**EXERCISE DIRECTIONS:** The answer must consist solely of the lines from the start of the records through the line containing "árvores. Felizmente, ele", restated word for word, with no pictures.

*** Begin section ***

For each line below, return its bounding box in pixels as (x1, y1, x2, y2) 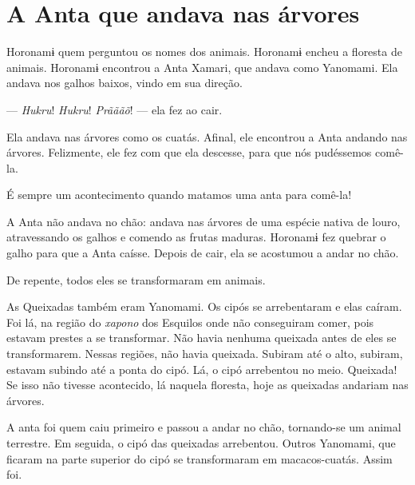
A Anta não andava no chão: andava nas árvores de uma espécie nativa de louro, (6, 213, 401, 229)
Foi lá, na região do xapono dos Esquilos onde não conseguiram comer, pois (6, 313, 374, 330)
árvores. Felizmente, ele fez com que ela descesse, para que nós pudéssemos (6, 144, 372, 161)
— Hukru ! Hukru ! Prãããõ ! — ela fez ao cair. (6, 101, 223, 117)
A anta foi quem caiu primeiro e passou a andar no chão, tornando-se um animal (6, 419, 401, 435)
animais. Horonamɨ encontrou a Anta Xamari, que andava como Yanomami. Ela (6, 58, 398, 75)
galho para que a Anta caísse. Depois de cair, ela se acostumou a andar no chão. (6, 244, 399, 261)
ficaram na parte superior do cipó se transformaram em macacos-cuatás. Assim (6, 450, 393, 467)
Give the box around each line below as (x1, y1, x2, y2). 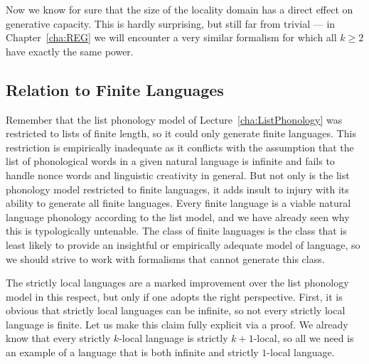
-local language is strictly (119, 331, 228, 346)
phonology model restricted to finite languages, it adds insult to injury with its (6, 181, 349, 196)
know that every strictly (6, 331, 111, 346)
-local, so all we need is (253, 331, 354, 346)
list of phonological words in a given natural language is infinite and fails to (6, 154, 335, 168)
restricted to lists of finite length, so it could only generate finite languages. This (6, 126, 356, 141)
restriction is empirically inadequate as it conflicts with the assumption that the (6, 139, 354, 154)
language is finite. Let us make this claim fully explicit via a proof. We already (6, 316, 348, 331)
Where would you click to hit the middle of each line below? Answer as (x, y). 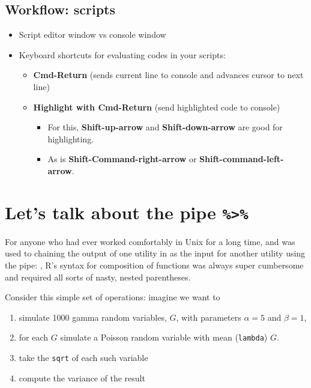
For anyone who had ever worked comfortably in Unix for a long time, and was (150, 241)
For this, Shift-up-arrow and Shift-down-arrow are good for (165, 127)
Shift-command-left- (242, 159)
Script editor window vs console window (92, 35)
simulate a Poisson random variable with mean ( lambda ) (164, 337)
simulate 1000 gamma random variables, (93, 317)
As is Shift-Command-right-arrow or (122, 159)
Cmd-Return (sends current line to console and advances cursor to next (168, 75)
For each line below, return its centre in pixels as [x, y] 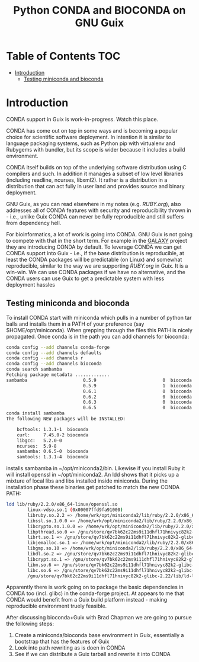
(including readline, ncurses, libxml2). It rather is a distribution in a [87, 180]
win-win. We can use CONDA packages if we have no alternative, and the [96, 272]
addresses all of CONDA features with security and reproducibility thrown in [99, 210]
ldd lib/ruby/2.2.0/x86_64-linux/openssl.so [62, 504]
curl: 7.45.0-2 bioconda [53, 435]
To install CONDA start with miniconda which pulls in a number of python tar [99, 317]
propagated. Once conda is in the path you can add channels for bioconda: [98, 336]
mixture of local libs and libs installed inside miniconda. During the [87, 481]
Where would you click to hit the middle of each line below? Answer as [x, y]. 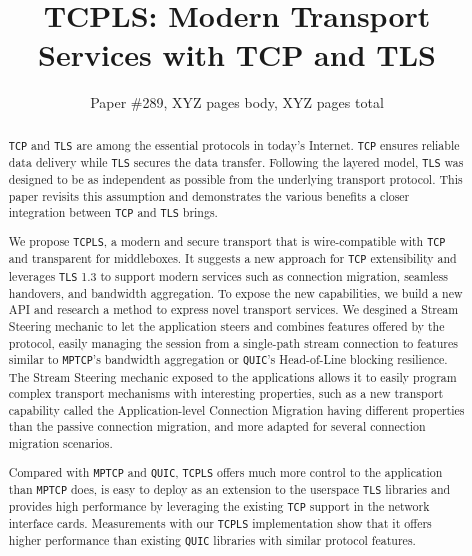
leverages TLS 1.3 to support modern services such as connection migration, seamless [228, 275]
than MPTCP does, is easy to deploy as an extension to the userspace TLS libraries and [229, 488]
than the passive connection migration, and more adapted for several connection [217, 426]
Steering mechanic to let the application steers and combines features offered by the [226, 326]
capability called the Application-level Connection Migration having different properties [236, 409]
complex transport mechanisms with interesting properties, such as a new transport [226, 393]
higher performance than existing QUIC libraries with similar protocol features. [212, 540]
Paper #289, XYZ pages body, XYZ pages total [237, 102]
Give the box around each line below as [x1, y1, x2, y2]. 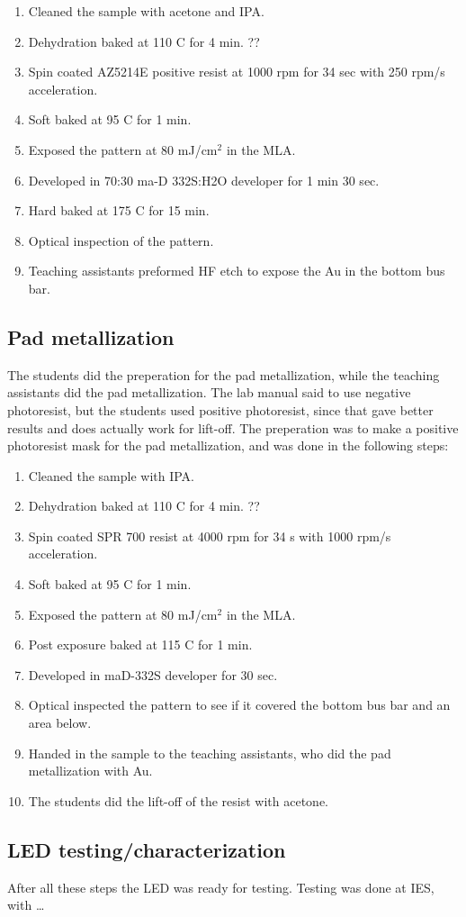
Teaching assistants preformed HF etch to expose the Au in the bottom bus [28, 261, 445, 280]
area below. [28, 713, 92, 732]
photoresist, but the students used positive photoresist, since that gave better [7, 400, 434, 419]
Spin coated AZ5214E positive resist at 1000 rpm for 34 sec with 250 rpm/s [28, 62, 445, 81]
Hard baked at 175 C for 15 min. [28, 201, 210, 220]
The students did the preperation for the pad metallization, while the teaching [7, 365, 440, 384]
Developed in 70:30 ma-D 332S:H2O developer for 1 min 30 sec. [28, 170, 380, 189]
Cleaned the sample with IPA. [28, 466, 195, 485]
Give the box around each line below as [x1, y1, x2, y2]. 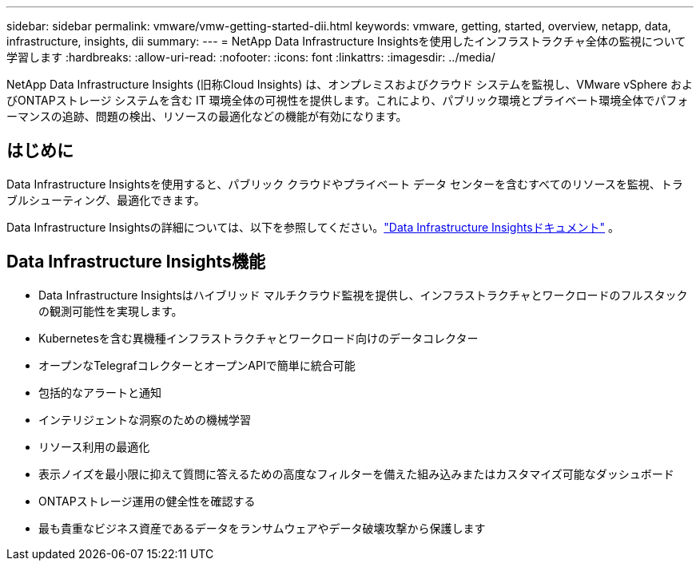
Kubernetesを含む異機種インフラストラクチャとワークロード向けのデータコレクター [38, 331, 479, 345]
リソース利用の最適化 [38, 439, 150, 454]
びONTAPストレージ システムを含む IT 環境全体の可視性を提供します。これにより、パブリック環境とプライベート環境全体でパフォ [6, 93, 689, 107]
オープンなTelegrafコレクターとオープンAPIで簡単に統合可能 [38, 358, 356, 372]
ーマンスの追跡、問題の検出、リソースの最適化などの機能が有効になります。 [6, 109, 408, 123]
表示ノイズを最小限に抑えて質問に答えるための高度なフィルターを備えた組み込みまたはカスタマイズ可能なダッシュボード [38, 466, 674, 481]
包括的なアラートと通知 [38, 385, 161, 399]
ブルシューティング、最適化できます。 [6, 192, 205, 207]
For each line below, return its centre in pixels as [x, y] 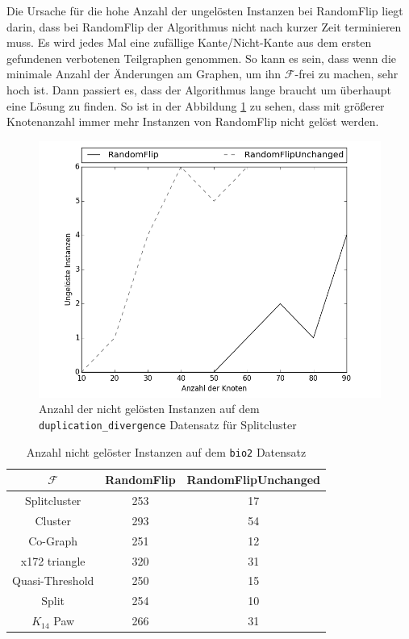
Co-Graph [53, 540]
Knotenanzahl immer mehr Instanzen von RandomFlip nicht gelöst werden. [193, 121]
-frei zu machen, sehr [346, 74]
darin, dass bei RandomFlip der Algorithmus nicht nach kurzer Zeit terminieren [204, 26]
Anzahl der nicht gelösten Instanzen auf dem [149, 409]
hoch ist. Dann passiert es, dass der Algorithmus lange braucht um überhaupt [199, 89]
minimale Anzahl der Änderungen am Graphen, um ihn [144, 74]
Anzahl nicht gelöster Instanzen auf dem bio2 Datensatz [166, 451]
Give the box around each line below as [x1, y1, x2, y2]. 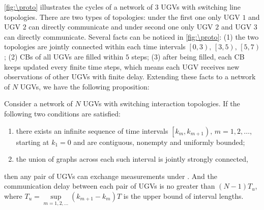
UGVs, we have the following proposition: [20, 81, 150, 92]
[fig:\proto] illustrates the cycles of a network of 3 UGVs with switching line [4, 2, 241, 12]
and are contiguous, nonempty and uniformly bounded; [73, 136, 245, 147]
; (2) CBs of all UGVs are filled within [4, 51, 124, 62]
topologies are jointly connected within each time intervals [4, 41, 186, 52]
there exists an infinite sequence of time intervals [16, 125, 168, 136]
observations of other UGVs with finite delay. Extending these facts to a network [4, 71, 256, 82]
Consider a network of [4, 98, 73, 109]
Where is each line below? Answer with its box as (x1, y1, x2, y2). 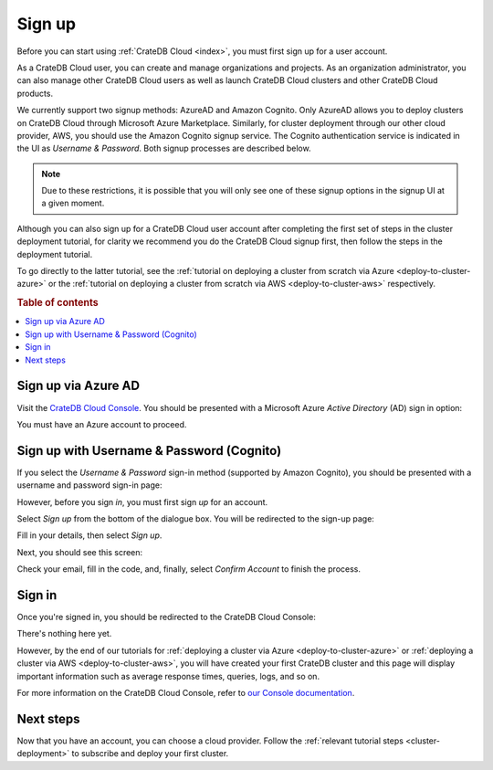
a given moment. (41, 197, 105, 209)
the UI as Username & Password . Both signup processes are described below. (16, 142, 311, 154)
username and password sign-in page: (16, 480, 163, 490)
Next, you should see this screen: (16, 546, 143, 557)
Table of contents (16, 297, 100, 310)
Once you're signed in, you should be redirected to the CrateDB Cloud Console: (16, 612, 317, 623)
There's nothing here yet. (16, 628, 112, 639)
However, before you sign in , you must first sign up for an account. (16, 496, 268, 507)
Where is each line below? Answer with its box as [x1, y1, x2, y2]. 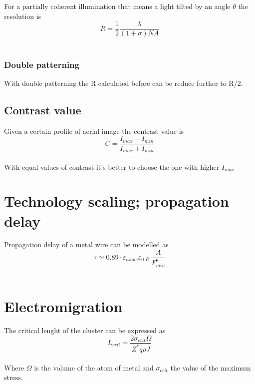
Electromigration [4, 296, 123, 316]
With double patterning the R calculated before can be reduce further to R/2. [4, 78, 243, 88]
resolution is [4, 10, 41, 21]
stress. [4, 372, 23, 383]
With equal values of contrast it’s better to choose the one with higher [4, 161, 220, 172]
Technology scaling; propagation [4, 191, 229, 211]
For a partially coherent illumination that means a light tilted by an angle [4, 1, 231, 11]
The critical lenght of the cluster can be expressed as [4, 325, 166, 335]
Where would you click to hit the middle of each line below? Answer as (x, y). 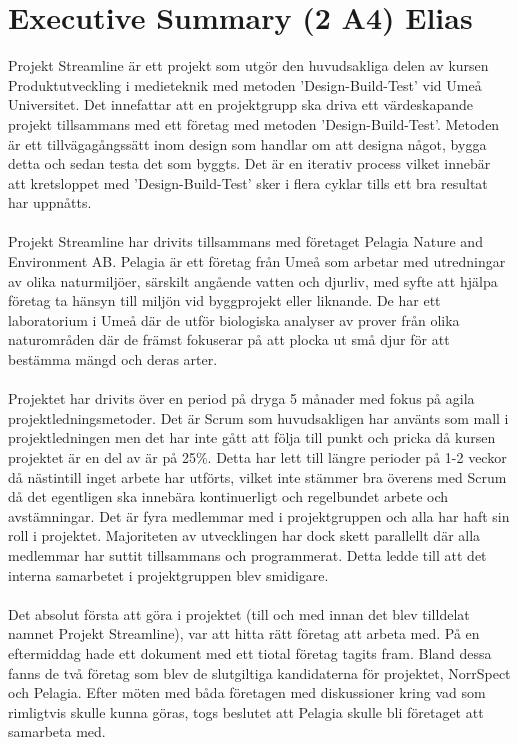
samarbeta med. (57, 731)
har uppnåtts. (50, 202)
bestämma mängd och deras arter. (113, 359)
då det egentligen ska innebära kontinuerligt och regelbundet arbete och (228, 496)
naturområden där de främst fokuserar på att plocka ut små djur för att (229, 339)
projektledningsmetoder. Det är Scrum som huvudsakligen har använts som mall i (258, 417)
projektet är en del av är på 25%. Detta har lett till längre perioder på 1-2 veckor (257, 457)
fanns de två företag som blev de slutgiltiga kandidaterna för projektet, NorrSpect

*** End section ***

**SOLUTION BELOW:**
For each line below, return its bounding box in pixels as (x1, y1, x2, y2) 
A Anta não andava no chão: andava nas árvores de uma espécie nativa de louro, (6, 213, 401, 229)
Foi lá, na região do xapono dos Esquilos onde não conseguiram comer, pois (6, 313, 374, 330)
árvores. Felizmente, ele fez com que ela descesse, para que nós pudéssemos (6, 144, 372, 161)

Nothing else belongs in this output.